**TASK INSTRUCTIONS:**
I would like the lines below, from the one with "2. Et mane prima" through the one with "Answer as (x, y).", copied exactly and without any pictures.

**DATA FOR PROCESSING:**
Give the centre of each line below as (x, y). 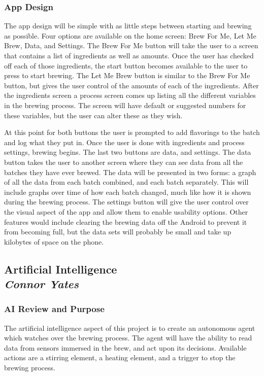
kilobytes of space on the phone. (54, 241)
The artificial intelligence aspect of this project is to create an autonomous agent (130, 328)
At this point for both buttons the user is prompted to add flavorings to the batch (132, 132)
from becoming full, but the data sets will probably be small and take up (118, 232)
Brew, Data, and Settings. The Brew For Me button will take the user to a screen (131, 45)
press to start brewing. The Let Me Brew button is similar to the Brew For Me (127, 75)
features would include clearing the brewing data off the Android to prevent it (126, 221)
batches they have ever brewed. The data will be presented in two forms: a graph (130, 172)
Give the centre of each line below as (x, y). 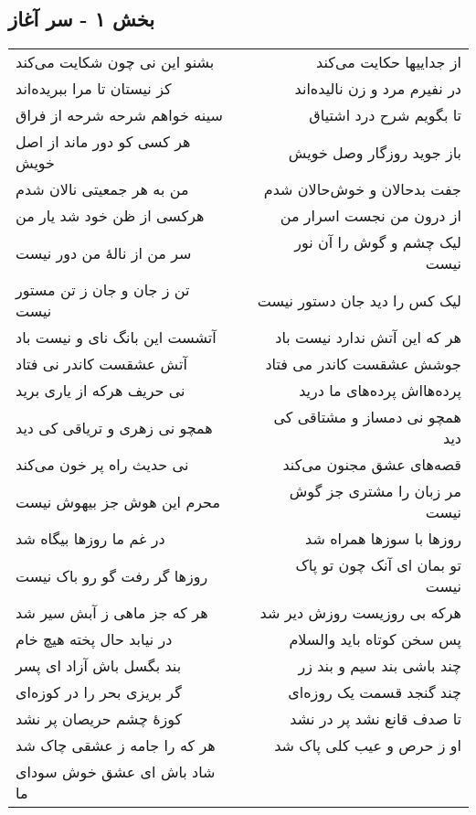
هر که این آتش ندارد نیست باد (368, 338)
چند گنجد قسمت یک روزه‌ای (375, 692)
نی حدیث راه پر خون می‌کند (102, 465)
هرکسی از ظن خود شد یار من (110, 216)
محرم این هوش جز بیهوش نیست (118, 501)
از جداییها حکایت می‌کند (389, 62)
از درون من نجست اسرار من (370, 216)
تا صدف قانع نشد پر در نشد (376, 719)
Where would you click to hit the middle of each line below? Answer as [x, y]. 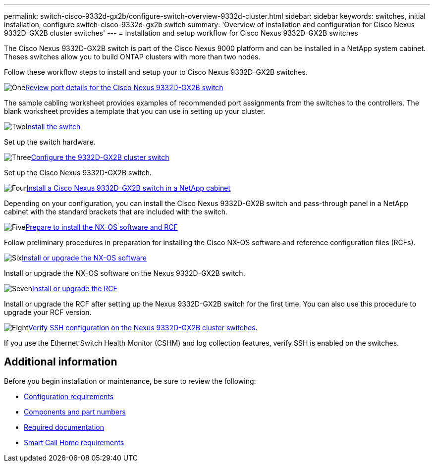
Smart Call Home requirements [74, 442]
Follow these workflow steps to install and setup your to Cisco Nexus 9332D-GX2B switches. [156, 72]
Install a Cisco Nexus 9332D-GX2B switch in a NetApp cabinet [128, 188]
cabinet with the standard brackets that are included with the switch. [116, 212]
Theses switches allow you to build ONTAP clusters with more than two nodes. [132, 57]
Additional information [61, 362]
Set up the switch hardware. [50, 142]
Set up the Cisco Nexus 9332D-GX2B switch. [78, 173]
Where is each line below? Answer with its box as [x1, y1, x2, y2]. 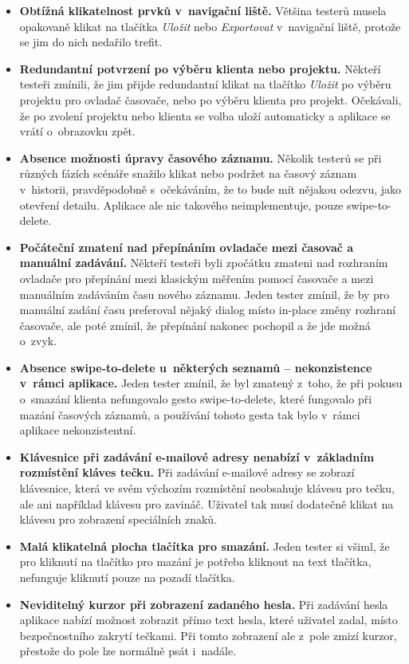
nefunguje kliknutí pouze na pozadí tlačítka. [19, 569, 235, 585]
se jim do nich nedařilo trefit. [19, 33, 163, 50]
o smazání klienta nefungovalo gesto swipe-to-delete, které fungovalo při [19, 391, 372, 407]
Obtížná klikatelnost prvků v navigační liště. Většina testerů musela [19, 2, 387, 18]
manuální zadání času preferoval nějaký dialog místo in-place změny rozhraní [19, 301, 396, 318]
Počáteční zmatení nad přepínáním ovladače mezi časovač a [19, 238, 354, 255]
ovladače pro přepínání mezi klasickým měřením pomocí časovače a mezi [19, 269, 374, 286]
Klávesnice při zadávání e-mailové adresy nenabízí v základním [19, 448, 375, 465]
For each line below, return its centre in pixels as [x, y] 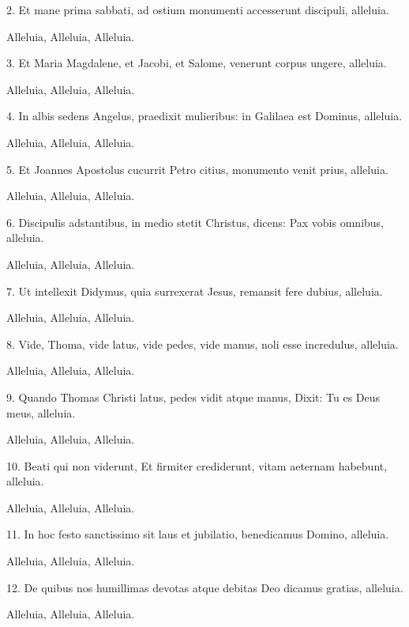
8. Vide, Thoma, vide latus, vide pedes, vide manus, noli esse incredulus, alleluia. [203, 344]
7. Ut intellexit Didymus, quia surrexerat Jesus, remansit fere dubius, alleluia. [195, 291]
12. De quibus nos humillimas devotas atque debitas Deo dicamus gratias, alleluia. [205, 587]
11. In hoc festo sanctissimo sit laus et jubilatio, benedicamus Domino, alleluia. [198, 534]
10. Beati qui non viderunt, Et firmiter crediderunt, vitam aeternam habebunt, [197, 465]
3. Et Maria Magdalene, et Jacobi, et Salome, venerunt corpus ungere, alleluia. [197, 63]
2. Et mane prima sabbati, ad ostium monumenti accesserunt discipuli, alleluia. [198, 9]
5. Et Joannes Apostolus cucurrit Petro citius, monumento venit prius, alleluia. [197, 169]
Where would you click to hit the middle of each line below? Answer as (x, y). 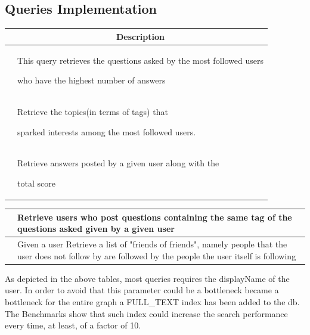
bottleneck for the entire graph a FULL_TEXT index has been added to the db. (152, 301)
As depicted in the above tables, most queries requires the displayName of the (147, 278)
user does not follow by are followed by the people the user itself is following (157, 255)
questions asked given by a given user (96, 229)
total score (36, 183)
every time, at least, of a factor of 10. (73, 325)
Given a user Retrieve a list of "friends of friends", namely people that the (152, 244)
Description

**EXERCISE SOLUTION:**
2. Et mane prima sabbati, ad ostium monumenti accesserunt discipuli, alleluia. [198, 9]
5. Et Joannes Apostolus cucurrit Petro citius, monumento venit prius, alleluia. [197, 169]
Where would you click to hit the middle of each line below? Answer as (x, y). 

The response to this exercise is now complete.